If I remember correctly, in simultaneous equations, cross-causality is also a cause for endogeneity, but in VAR models, the causality moves in one direction, the past impacts the future and not vice-versa.
So why are the variables in a VAR model considered endogenous? Does it have to do with the interdependence of one equation on the lagged values of its own as well as the other equations?

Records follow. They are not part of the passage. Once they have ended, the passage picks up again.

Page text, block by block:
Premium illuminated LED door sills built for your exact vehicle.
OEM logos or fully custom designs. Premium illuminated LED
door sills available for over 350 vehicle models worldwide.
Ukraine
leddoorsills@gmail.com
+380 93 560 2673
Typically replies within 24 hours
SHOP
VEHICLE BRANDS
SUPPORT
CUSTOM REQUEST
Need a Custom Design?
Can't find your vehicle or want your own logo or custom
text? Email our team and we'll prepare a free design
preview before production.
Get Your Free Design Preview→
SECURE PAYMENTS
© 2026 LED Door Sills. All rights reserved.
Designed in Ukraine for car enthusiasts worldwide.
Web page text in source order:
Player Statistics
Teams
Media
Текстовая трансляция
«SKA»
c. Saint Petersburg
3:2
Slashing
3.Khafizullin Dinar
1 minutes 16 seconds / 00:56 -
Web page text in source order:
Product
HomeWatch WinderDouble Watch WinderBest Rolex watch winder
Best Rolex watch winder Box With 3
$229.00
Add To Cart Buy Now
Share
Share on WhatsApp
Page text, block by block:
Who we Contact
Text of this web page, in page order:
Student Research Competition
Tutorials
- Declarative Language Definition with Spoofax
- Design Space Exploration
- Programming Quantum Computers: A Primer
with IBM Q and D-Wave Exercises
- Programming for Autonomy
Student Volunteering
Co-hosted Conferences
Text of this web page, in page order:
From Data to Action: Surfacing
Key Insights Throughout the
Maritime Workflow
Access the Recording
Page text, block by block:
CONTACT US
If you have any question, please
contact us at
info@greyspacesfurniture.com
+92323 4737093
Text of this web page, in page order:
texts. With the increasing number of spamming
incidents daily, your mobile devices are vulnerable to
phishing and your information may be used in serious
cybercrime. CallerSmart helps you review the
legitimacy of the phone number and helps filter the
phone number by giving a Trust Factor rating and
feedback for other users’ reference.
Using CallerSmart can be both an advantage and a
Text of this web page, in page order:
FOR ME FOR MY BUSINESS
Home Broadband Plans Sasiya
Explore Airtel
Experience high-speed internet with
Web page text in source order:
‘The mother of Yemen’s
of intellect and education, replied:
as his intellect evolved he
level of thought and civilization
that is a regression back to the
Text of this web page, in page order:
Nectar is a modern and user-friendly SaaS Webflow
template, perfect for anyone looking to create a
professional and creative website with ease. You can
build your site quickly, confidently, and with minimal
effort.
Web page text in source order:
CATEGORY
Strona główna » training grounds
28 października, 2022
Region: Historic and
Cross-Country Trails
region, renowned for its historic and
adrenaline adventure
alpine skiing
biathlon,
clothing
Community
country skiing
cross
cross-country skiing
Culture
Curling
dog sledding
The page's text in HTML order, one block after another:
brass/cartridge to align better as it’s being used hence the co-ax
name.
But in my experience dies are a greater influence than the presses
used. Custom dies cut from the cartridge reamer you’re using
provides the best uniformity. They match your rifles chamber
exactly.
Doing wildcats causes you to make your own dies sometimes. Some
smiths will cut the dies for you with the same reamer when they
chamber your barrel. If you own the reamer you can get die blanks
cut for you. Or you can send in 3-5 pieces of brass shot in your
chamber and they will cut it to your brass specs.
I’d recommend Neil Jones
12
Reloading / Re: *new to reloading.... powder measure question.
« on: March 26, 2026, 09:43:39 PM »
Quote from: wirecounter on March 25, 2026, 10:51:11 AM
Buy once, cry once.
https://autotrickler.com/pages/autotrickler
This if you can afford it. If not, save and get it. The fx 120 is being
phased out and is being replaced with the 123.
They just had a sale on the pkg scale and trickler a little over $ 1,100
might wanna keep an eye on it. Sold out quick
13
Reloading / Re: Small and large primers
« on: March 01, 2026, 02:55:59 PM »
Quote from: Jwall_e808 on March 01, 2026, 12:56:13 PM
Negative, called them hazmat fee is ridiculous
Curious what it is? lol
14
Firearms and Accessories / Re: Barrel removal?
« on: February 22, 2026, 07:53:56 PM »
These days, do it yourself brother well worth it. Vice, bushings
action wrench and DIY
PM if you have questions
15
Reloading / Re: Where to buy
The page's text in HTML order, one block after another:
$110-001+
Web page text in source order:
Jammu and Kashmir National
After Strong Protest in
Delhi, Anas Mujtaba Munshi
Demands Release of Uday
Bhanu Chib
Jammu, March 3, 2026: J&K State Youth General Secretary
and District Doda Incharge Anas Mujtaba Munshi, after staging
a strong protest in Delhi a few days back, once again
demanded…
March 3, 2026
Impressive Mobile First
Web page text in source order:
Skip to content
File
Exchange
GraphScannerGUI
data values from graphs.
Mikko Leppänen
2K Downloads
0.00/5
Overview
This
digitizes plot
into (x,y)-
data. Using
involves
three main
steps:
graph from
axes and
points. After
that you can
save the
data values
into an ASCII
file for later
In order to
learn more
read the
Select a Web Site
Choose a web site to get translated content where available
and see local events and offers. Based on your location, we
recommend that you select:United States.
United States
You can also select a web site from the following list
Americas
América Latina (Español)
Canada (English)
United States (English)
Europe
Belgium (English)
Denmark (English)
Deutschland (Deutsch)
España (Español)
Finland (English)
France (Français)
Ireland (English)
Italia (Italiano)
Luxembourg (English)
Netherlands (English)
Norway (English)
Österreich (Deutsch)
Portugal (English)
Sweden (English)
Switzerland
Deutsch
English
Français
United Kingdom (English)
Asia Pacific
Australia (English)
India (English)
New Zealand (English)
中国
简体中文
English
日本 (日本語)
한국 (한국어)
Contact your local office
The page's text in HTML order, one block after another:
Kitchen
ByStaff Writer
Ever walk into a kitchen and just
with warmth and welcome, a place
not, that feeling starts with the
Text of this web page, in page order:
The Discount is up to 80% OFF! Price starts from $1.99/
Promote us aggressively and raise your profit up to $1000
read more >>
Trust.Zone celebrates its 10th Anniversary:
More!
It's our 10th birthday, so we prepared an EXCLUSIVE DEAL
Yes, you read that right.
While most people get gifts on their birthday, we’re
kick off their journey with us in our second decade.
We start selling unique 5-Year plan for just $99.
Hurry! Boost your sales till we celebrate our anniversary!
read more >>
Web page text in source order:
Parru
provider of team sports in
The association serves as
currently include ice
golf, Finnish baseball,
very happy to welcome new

Consider a bivariate zero-mean VAR(1) model \begin{aligned} y_{1,t} &= a_{1,1} y_{1,t-1} a_{1,2} y_{2,t-1} + u_{1,t}, \\ y_{2,t} &= a_{2,1} y_{1,t-1} a_{2,2} y_{2,t-1} + u_{2,t} \end{aligned} or in matrix notation, $\mathbb{y}_t=A \mathbb{y}_{t-1} + \mathbb{u}_t$.
Both $y_{1,t}$ and $y_{2,t}$ are dependent variables, each in its own equation, so they are explained by the model. Thus, they are endogenous. The lags, on the other hand, might seem to be exogenous, as they are not explained by the model... or are they?
The model applies for every $t$. E.g. for $t=6$, \begin{aligned} y_{1,6} &= a_{1,1} y_{1,5} a_{1,2} y_{2,5} + u_{1,6}, \\ y_{2,6} &= a_{2,1} y_{1,5} a_{2,2} y_{2,5} + u_{2,6} \end{aligned} and for $t=5$, \begin{aligned} y_{1,5} &= a_{1,1} y_{1,4} a_{1,2} y_{2,4} + u_{1,5}, \\ y_{2,5} &= a_{2,1} y_{1,4} a_{2,2} y_{2,4} + u_{2,5}. \end{aligned} Thus, if we decrease $t$ by 1, the seemingly exogenous variables $y_{1,5}$ and $y_{2,5}$ turn out to be endogenous, as the model explains them, too. Therefore, all the $y$ variables can be considered endogenous in this model.
(Also, for a specific time period such as $t=6$, $y_{1,5}$ and $y_{2,5}$ are predetermined. This is a useful feature for deriving some desirable properties of least squares or other estimators of the models parameters.)
You can now generalized from the bivariate zero-mean VAR(1) to a $k$-variate VAR($p$) model with nonzero mean, and the same logic goes through.